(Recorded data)
*** Begin section ***

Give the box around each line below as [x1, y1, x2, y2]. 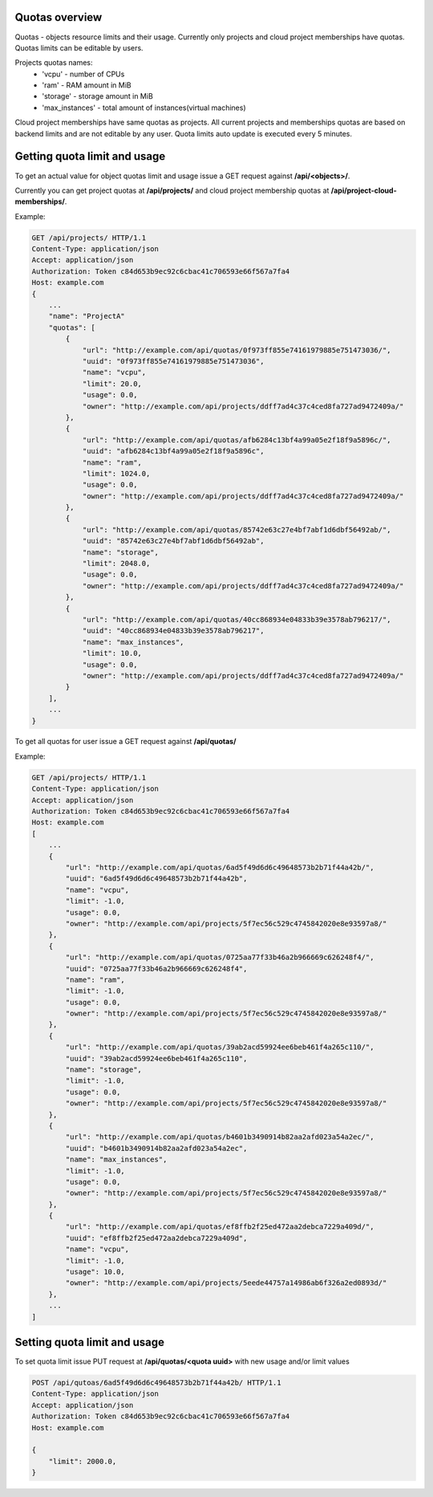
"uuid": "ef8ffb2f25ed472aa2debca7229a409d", [65, 1233, 248, 1243]
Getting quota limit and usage [14, 149, 166, 164]
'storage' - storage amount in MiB [42, 92, 154, 101]
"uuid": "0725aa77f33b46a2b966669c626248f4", [65, 964, 248, 973]
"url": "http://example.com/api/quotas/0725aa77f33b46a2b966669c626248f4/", [65, 953, 374, 962]
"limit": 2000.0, [48, 1457, 117, 1466]
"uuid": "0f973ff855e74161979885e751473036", [82, 357, 265, 365]
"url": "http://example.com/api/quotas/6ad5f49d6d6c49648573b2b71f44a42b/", [65, 863, 374, 872]

*** End section ***

▸ **What you have to do**: Print out every record above exactly as given. Do not include the pictures.

▸ **Worked solution**:
Give the box around each line below as [x1, y1, x2, y2]. 
"uuid": "ef8ffb2f25ed472aa2debca7229a409d", [65, 1233, 248, 1243]
Getting quota limit and usage [14, 149, 166, 164]
'storage' - storage amount in MiB [42, 92, 154, 101]
"uuid": "0725aa77f33b46a2b966669c626248f4", [65, 964, 248, 973]
"url": "http://example.com/api/quotas/0725aa77f33b46a2b966669c626248f4/", [65, 953, 374, 962]
"limit": 2000.0, [48, 1457, 117, 1466]
"uuid": "0f973ff855e74161979885e751473036", [82, 357, 265, 365]
"url": "http://example.com/api/quotas/6ad5f49d6d6c49648573b2b71f44a42b/", [65, 863, 374, 872]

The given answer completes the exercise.